Summary
Flex Ltd. (FLEX) has announced the successful closing of a significant debt offering, raising a total of $750 million. This issuance comprises $150 million in additional 5.250% Notes due 2032, which will be consolidated with existing notes, and $600 million in new 5.375% Notes due 2035. The offering was conducted under the company's previously established shelf registration statement. This debt issuance provides Flex with additional capital, the specific use of which is not detailed in this filing but is typical for funding operations, strategic initiatives, or refinancing existing debt. The notes are senior unsecured obligations, ranking equally with other existing senior unsecured debt. Investors should note the maturity dates of 2032 and 2035, the specified interest rates, and the company's option to redeem these notes. The indenture agreements include customary covenants that may restrict certain corporate actions, such as incurring liens or merging, with standard exceptions.
Key Highlights
- 1Completed a $750 million debt offering consisting of $150 million of 5.250% Notes due 2032 and $600 million of 5.375% Notes due 2035.

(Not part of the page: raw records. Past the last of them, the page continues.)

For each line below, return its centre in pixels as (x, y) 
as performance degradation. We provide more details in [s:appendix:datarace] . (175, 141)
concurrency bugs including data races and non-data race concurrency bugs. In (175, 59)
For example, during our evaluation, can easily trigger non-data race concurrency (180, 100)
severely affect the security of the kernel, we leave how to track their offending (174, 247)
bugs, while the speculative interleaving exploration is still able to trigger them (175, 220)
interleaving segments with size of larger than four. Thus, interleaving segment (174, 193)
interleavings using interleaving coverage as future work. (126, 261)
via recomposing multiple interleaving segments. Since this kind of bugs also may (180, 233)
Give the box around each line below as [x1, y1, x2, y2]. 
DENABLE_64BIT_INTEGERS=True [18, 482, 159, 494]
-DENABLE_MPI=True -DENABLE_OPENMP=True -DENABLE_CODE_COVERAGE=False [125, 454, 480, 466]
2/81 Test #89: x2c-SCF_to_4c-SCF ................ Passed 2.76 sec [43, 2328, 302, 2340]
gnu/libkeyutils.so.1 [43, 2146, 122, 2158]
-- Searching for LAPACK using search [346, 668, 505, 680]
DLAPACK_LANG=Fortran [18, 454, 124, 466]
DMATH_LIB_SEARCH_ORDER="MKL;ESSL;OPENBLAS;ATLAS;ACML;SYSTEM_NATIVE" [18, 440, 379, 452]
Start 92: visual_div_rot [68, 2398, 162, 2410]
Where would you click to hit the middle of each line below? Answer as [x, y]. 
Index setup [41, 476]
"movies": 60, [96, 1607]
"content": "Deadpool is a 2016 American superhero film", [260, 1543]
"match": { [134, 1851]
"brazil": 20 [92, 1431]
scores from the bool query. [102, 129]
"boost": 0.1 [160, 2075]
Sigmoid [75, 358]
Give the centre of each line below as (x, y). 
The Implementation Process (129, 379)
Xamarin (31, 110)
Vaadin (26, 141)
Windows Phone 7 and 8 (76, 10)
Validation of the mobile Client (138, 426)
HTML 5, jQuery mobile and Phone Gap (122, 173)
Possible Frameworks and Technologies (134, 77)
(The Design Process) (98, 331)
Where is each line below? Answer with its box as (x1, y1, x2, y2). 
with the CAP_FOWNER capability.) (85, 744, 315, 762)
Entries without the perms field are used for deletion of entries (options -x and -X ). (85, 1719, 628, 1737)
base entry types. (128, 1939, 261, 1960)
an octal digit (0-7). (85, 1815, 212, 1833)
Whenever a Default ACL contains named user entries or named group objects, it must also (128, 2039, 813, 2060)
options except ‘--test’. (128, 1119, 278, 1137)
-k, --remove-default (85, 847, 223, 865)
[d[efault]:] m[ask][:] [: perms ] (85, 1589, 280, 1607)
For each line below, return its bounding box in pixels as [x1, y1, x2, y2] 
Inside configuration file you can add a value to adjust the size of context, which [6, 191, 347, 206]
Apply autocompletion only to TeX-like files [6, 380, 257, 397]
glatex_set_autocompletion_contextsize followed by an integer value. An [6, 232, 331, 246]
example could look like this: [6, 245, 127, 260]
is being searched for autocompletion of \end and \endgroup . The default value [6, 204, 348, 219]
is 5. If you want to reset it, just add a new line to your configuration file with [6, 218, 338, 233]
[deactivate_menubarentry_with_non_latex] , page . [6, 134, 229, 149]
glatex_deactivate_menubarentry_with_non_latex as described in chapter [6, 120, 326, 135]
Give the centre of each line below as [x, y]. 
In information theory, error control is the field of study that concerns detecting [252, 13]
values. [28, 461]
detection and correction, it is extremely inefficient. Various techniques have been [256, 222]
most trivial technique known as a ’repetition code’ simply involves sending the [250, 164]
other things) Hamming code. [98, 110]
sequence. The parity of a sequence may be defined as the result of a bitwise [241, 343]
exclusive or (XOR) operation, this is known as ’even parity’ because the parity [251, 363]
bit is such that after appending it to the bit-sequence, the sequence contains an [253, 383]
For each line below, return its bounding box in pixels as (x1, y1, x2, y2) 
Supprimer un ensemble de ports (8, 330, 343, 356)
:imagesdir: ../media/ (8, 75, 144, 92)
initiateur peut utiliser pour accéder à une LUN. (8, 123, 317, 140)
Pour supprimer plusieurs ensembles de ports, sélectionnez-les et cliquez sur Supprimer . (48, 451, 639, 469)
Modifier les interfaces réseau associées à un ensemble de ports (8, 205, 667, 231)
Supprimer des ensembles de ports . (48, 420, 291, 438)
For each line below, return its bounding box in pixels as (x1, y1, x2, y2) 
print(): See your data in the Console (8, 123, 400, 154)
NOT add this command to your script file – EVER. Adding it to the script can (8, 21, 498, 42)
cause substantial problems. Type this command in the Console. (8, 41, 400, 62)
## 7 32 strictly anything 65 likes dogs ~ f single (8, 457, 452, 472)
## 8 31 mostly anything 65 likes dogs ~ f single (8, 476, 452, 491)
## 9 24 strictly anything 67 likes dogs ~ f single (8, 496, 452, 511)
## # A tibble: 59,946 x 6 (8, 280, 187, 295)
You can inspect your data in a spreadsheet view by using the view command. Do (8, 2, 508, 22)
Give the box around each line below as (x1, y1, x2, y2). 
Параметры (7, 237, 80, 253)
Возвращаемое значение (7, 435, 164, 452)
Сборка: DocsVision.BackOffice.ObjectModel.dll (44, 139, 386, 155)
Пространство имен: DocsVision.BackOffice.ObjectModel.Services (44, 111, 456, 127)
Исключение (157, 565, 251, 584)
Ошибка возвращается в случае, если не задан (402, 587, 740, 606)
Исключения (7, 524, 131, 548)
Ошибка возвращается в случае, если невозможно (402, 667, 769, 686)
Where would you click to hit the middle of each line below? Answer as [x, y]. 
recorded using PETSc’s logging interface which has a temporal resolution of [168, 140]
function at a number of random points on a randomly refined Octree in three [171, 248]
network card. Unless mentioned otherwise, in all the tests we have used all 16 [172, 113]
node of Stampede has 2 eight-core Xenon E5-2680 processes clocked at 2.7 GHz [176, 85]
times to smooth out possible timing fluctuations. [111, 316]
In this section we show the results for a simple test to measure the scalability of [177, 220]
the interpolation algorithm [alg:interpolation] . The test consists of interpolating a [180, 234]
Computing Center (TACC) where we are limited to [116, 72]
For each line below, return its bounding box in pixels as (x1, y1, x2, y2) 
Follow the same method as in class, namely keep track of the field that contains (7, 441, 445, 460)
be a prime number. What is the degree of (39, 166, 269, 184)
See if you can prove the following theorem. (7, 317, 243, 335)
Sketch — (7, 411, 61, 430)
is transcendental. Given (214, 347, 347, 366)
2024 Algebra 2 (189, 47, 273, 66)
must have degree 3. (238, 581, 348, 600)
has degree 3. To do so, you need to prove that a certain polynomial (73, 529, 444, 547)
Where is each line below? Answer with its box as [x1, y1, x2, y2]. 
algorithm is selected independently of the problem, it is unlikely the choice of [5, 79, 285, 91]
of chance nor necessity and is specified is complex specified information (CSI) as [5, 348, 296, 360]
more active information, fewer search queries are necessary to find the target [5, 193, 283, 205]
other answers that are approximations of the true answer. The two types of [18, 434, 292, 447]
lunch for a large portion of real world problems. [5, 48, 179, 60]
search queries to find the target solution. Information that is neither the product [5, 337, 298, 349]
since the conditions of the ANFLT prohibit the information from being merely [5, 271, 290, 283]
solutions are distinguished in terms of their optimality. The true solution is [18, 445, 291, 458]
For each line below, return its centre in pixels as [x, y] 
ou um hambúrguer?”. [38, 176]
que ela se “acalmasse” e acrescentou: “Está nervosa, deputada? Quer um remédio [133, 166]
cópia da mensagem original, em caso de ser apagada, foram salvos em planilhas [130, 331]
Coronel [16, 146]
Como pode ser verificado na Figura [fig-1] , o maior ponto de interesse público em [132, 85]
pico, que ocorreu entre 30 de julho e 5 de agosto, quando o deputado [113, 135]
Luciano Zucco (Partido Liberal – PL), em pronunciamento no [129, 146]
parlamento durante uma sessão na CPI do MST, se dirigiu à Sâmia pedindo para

- 2The Additional 2032 Notes will be consolidated with and form a single series with existing 2032 Notes.
- 3Offering was conducted under a previously filed Form S-3 shelf registration statement.
- 4Notes are senior unsecured obligations, ranking pari passu with other senior unsecured indebtedness.
- 5Maturity dates for the new notes are January 15, 2032 (for the Additional 2032 Notes) and November 13, 2035 (for the 2035 Notes).
- 6The company has the option to redeem the notes prior to maturity, and holders have a change of control repurchase right.
- 7Indentures contain customary covenants, events of default, and other standard provisions.